Symmetric Hashing ensures that packets belonging to the same bi-directional network communication travel the same physical paths in both directions. This is necessary for intrusion detection systems, placed inline on the network to analyze higher level bi-directional transactions at the packet level. For network designers, this is also a useful and convenient debug feature. For example, protocol inspection devices can simply rely on the data captured on a single physical port. With this data, the analyzers will be able to reconstruct higher level transactions.
Figure 4 illustrates two service modules connected to the ToR (top of rack) switch through an EtherChannel. Service module0 must see IP traffic flowing in both directions.

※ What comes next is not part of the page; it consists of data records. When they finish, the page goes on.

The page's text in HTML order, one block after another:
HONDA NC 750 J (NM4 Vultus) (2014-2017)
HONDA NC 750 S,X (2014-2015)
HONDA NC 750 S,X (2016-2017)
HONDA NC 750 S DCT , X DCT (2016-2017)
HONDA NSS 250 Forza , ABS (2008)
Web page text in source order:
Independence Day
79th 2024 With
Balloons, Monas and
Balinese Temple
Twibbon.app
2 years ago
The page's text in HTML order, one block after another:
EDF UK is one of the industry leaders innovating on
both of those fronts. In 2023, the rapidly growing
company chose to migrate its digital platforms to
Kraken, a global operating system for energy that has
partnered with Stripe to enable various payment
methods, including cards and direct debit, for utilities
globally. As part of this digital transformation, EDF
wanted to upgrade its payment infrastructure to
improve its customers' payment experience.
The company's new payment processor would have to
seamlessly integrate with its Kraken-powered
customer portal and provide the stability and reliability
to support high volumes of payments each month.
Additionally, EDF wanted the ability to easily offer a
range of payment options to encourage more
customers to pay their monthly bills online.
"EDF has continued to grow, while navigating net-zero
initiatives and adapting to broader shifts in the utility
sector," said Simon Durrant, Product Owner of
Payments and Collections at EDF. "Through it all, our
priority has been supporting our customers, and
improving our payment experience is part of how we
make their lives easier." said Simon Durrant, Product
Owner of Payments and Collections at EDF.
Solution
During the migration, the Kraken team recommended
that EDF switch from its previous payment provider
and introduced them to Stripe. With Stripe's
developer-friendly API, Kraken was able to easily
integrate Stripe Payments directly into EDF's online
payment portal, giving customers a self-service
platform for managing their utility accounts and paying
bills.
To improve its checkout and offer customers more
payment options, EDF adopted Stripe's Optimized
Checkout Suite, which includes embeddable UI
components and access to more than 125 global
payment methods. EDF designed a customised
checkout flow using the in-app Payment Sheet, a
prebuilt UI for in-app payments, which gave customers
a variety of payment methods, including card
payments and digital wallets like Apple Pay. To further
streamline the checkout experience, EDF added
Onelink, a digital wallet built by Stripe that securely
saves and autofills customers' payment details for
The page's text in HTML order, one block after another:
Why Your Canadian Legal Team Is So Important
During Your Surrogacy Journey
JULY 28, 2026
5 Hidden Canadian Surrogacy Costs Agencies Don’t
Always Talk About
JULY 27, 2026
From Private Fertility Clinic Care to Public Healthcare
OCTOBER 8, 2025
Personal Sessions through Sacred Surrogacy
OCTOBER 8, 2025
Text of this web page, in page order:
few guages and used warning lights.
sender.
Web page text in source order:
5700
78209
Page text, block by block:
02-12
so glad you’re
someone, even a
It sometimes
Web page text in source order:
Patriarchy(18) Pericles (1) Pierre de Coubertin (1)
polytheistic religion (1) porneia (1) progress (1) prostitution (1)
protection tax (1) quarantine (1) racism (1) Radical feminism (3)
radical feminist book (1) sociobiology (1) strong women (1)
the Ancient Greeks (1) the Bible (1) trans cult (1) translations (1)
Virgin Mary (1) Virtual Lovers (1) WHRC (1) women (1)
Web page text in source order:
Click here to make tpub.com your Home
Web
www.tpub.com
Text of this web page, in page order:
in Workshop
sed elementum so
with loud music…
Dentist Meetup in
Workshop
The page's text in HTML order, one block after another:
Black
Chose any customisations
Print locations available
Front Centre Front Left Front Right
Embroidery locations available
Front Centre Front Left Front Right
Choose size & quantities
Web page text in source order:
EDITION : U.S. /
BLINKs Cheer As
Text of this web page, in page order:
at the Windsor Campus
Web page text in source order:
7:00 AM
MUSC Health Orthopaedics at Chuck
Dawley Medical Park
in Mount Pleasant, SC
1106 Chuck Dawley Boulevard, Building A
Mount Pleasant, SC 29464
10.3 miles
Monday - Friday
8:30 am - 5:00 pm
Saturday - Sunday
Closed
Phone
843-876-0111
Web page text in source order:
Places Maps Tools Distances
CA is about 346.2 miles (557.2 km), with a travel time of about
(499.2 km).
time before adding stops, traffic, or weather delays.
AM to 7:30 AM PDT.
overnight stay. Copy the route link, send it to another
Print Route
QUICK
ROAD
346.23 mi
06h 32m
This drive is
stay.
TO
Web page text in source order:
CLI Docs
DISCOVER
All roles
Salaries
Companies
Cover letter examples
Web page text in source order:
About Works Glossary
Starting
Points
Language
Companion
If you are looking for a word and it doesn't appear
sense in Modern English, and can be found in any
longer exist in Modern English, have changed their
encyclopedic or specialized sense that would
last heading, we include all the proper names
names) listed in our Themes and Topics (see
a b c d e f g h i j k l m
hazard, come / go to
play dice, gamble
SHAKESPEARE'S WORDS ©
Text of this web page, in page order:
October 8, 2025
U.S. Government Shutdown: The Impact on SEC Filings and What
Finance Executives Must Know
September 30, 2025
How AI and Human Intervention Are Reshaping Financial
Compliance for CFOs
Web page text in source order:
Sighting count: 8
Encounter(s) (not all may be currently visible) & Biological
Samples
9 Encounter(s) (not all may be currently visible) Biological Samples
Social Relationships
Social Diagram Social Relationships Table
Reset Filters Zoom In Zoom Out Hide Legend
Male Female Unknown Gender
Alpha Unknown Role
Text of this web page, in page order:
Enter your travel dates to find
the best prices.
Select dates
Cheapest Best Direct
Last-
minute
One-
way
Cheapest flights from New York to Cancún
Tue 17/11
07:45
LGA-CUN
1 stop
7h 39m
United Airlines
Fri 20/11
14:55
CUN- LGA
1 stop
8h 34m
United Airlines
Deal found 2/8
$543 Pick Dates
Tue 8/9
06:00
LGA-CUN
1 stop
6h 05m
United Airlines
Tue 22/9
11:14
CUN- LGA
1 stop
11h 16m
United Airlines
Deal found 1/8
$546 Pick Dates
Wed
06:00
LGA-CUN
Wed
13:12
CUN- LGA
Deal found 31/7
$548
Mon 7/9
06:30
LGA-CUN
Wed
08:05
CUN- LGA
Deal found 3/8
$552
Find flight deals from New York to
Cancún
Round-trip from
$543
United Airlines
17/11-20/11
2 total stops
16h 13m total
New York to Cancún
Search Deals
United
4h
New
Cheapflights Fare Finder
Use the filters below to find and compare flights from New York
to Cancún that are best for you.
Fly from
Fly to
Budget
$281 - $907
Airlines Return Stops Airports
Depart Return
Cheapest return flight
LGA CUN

Symmetric Hashing in the ToR normalizes the hash computation and yields the same hash value for packets flowing in both directions. As a result, packets flowing in both directions travel through port0 to the intrusion detection device.
Data center networks are a hotbed for innovation and are seeing unprecedented growth in recent years. Large enterprises are building enormous data centers with massive scale. Others are choosing to host their data centers in the cloud. Without smarter and more sophisticated hashing technologies that provide greater flexibility and network visibility, data centers of today’s massive scale may suffer from inefficiencies and performance challenges when deploying new and rapidly evolving protocols.

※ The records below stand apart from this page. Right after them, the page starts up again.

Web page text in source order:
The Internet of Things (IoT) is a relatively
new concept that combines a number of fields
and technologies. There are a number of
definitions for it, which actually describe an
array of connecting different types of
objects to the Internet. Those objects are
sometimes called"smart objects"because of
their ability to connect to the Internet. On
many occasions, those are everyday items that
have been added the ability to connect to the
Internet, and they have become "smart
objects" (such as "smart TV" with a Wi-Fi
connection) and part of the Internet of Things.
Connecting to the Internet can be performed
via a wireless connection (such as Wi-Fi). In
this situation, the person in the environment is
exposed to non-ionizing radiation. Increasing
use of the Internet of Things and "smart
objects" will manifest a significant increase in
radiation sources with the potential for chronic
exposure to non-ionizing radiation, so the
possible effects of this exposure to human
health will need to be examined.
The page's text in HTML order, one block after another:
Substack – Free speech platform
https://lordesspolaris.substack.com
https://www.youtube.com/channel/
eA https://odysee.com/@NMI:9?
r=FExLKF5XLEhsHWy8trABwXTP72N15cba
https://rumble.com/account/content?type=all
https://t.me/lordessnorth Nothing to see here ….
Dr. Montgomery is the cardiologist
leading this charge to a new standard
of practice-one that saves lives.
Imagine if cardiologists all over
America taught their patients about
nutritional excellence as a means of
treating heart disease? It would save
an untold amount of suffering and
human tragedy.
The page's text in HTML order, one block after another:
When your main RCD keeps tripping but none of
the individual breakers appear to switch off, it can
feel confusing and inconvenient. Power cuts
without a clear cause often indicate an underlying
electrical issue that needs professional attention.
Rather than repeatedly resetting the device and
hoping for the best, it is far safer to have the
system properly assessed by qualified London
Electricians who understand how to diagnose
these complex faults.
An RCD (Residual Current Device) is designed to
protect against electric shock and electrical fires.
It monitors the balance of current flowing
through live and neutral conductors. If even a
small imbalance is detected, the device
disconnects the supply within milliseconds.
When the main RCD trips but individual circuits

Traditional static hashing schemes work well for enterprise and carrier networks, yet the same approach – often adopted for data center networks – is proving the need for smarter solutions, optimized for cloud network environments and performance demands. More intelligent solutions, demonstrated by Broadcom’s Smart-Hash technology and its range of enhancements, are necessary to effectively manage the requirements imposed by current trends in cloud and data center networking. This type of advanced technology offers an alternative to design approaches based on static hashing schemes that can lead to prohibitively poor application performance under typical data center traffic loads. Cloud network operators are already facing daunting challenges in scaling their network infrastructure to tomorrow’s workloads – by understanding alternative hashing options, network designs are future-proofed and ready to deliver on critical long-term performance requirements.